We’ve learned the hard way that following that rhythm disconnects you from yourself. This industry carries a certain pressure, things move fast, visibility shifts quickly, and there’s always the underlying reality that opportunities like distribution or production support can disappear just as fast. You can feel present one day and invisible the next.

Now we move differently. Our decisions are never based on one perspective alone, they go through all of us. And that sometimes leads to mistakes, but that’s part of the process. It’s how we learn, adjust, and refine the way we move forward.

We pay more attention to timing, to energy, and to whether something feels right before committing to it. We leave space intentionally. Because we realised that if we lose the sensitivity that drives what we do, then everything becomes flat.

So instead of chasing consistency, we try to stay authentic. And that naturally creates its own rhythm.

Have you ever had to pause, slow down, or rethink Sentaku for the sake of your mental health?

Yes. And it wasn’t a choice, it was necessary. There were moments when everything became too dense, with too many layers and too many expectations, internally and externally. Slowing down wasn’t about stepping away from Sentaku, it was about protecting what it stands for. We needed to create distance to see clearly again, and every time we did, we came back with something more grounded and precise.

Sometimes the only way to move forward is to stop forcing movement. And the time we took also allowed us to go deeper, and the next release is a good example of that. It took us almost a year to finish, and it carries a more intimate side of Sentaku. Each project feels like an evolution, like revealing a deeper part of ourselves.

What’s a silent struggle of running a label that people rarely talk about?

The constant need to hold everything together while navigating your own internal fluctuations. From the outside, it can look fluid: events, releases, visuals. But underneath, there’s continuous adjustment.

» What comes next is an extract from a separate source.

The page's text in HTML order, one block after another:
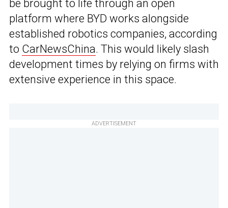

And there’s also something very human in it, the tendency to compare, to look at others, and to question your own pace or direction. Learning to stay focused on your own path without getting lost in that noise is a challenge in itself.

At the same time, you balance friendships and decisions. You make calls that affect people you care about. You carry doubts while still needing to move forward. And not everything can be shared. There’s a part of this that stays internal, between us, and that’s probably the quietest weight.

How do you deal with moments of uncertainty, financial, creative, or emotional, while still needing to lead?

It's an ongoing process. We don’t try to resolve everything instantly. We talk, we question, we challenge each other. A lot of it happens internally, like aligning our individual visions into something that still feels coherent for the label.

Uncertainty doesn’t disappear, but it becomes easier to navigate when it’s shared. And when clarity is missing, we come back to something simple: does this still feel true to what we’re building together? If yes, we move forward from there.

What part of running a label has surprised you the most, in a way you weren’t prepared for?

How much of it depends on factors you can’t control. We thought we could shape things more directly, plan, structure, and anticipate.

But reality brings its own variables like delays in pressing plants, technical issues, and unexpected shifts that slow things down or redirect the process entirely. A lot of what defines the journey happens outside of what you can predict.

And that requires patience, flexibility, and trust. That level of letting go wasn’t something we anticipated.

How has Sentaku changed you as a person, beyond music and business?

It made us more attentive. To people, to energy, to what sits beneath the surface.

It taught us to be patient with each other, but also to be honest when something doesn’t feel right. To protect what we’re building without closing ourselves off.

It also reshaped the way we relate to time: less urgency, more intention.

Sentaku didn’t just evolve as a project. It changed the way we move, think, and connect. And in many ways, it’s still doing that.